Writing a Test Train split from scratch using numpy masks is a good practice and a useful trick to know.

In [None]:
def splitDataset(x_df: pd.DataFrame , y_df: pd.DataFrame)-> (pd.DataFrame, pd.DataFrame, pd.DataFrame, pd.DataFrame):
        
        '''
        Function to split a dataset into Train and test sets
        
        '''
        
        ratio = 0.8
        
        mask = np.random.rand(len(x_df)) <= ratio
        
        x_train = x_df[mask]
        x_test = x_df[~mask]
        
        y_train = y_df[mask]
        y_test = y_df[~mask]
        
        
        return x_train, y_train, x_test, y_test
        

In [None]:
np.random.seed(123)

y_df = drugs_train_df['Drug']
x_df = drugs_train_df.drop(['Drug'] , axis = 1)

x_train, y_train, x_test, y_test = splitDataset(x_df , y_df)

print('X Train Shape: ', x_train.shape)
print('X Test Shape: ', x_test.shape)
print('Y Train Shape: ', y_train.shape)
print('Y Test Shape: ', y_test.shape)

### Logistic Regression

In [None]:
from sklearn.linear_model import LogisticRegression

In [None]:
# Define the model
logistic_regression = LogisticRegression(solver='liblinear')
logistic_regression.fit(x_train , y_train)

y_pred = logistic_regression.predict(x_test)

In [None]:
# Get scores
train_score = logistic_regression.score(x_train , y_train)
test_score = logistic_regression.score(x_test , y_test)

In [None]:
print('Train score: {:.2f}'.format(train_score))
print('Test score: {:.2f}'.format(test_score))

<a id= "evaluate"></a>
## Evaluating Classification Models

In [None]:
from sklearn.metrics import confusion_matrix
from sklearn.metrics import accuracy_score , precision_score , recall_score , f1_score
from sklearn.metrics import classification_report

**Confusion Matrix**

In [None]:
conf_matrix = confusion_matrix(y_test , y_pred)

# print(conf_matrix)

plt.figure(figsize = (10, 8))
sns.heatmap(conf_matrix, annot = True, fmt = ".3f", linewidths =.5, square = True, cmap = 'Blues_r')
plt.ylabel('Actual label' , fontsize = 12)
plt.xlabel('Predicted label' , fontsize = 12)
plt.title('Confusion Matrix' , fontsize = 15)
plt.show()

**Precision, Recall and F1-Score**

In [None]:
# Classification Report
print(classification_report(y_test, y_pred))

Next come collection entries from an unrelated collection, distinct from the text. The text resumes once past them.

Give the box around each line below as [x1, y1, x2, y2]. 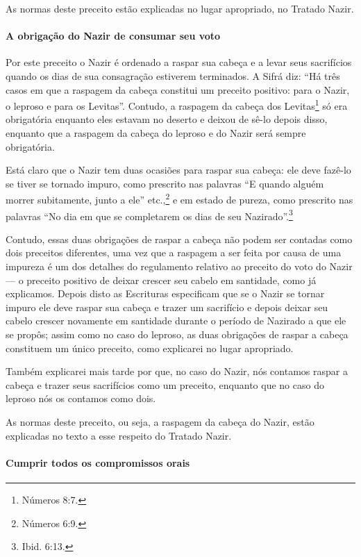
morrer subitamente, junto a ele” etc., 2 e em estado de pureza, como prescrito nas [6, 190, 353, 207]
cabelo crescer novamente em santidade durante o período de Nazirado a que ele [6, 313, 346, 328]
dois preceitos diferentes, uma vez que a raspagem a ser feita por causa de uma [6, 245, 342, 260]
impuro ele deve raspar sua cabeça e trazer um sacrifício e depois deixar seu [6, 299, 328, 314]
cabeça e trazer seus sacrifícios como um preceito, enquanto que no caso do [6, 377, 324, 392]
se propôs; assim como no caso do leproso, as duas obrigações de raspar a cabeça [6, 327, 349, 342]
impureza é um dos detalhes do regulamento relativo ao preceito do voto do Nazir [6, 259, 353, 274]
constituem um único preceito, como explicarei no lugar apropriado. [6, 340, 294, 355]
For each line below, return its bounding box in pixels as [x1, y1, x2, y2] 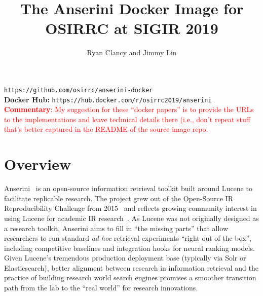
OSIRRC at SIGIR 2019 [45, 18, 218, 39]
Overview [4, 154, 71, 174]
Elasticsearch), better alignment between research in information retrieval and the [4, 262, 258, 273]
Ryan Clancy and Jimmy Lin [87, 47, 177, 58]
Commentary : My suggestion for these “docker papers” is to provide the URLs [4, 104, 254, 115]
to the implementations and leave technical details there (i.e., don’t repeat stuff [4, 114, 251, 124]
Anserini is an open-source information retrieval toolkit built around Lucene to [4, 183, 252, 194]
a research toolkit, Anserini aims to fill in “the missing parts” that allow [4, 223, 228, 233]
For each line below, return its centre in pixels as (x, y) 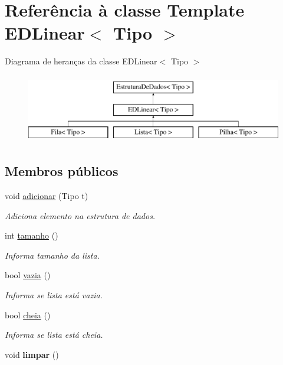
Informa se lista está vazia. (54, 295)
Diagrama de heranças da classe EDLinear (81, 61)
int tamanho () (32, 235)
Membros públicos (62, 171)
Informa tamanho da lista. (52, 255)
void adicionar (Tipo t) (47, 196)
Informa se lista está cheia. (54, 335)
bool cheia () (28, 315)
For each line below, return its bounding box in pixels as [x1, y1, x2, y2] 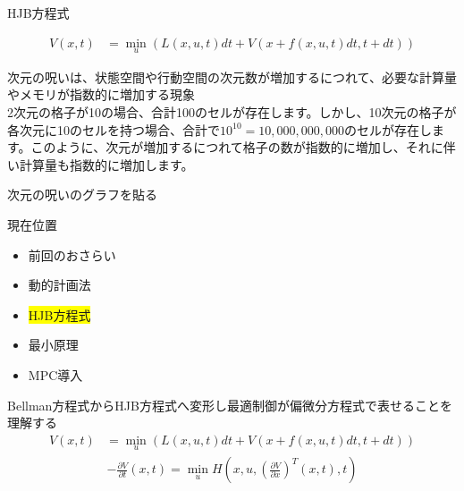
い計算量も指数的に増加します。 [7, 155, 194, 174]
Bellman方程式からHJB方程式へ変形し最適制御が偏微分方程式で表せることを [7, 395, 452, 414]
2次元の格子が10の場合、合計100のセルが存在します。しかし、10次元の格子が [7, 103, 457, 122]
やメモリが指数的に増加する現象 [7, 85, 195, 104]
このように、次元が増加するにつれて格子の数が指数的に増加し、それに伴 [30, 138, 456, 157]
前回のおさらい [28, 245, 116, 264]
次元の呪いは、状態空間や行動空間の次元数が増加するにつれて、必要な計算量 [7, 67, 457, 86]
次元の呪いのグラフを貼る [7, 185, 157, 204]
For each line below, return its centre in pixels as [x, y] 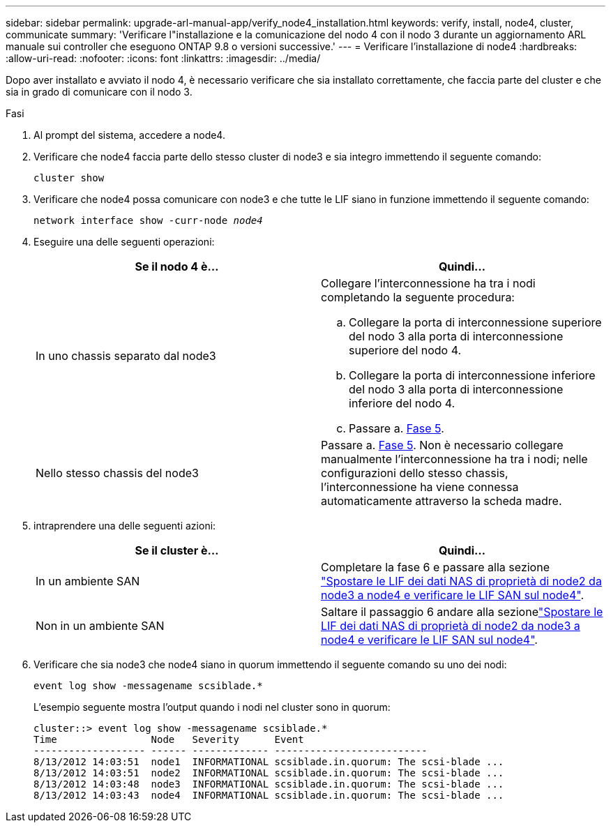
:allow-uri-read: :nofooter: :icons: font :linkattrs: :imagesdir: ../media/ [163, 58]
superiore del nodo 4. [405, 350]
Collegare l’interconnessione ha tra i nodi [428, 283]
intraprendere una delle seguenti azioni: [125, 526]
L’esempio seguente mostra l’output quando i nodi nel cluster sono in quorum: [212, 707]
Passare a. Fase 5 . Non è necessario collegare [442, 445]
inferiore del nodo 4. [402, 403]
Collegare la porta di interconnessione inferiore [472, 375]
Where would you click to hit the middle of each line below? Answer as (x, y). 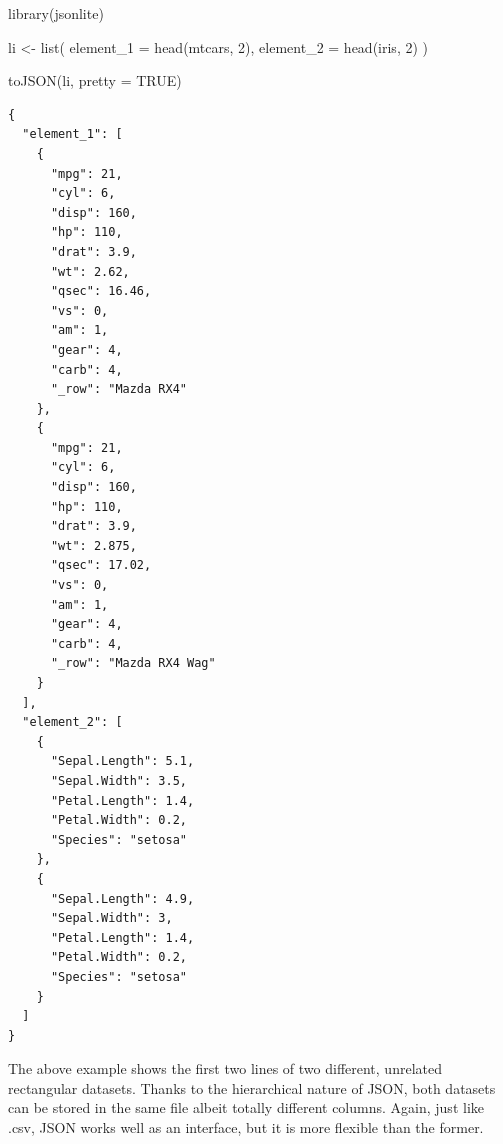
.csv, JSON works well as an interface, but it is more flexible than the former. (246, 1127)
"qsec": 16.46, (101, 291)
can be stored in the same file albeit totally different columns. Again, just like (246, 1107)
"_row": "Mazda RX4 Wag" (133, 663)
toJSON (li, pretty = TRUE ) (95, 80)
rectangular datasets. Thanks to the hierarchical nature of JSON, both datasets (252, 1087)
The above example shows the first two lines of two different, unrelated (225, 1068)
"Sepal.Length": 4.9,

The **Recall** score for the various classes are high which is a good indicator that the model is predicting a positive case when the actual value is also true. Recall tells from all the positive cases how many were predicted correctly

$recall = \frac{TP}{TP + FN} $


Precision tells about predicting positive classes when the result is actually positive and the scores look good.

$precision = \frac{TP}{TP + FP}$


**Classification Error or Misclassification Rate**

This tells overall how often the classification is incorrect.

$accuracy = \frac{TP + TN}{TP + TN + FP + FN}$

$classification{\_}error = \frac{FP + FN}{TP + TN + FP + FN}$

$classification{\_}error = 1 - accuracy$

In [None]:
# Get accuracy score
acc = accuracy_score(y_test , y_pred)
print('Accuracy: {:.2f}'.format(acc))

class_err = 1 - acc
print('Misclassification rate: {:.2f}'.format(class_err))

The misclassification rate is quite low and this makes the model a decent predictor of different drug types. We can also improve the model performance by performing Hyperparameter tuning using GridSearchCV, but that will be useful on a bigger dataset with more features. Using other classifier models will be suprfluous for this dataset with limited features and can be attempted easily as an exercise.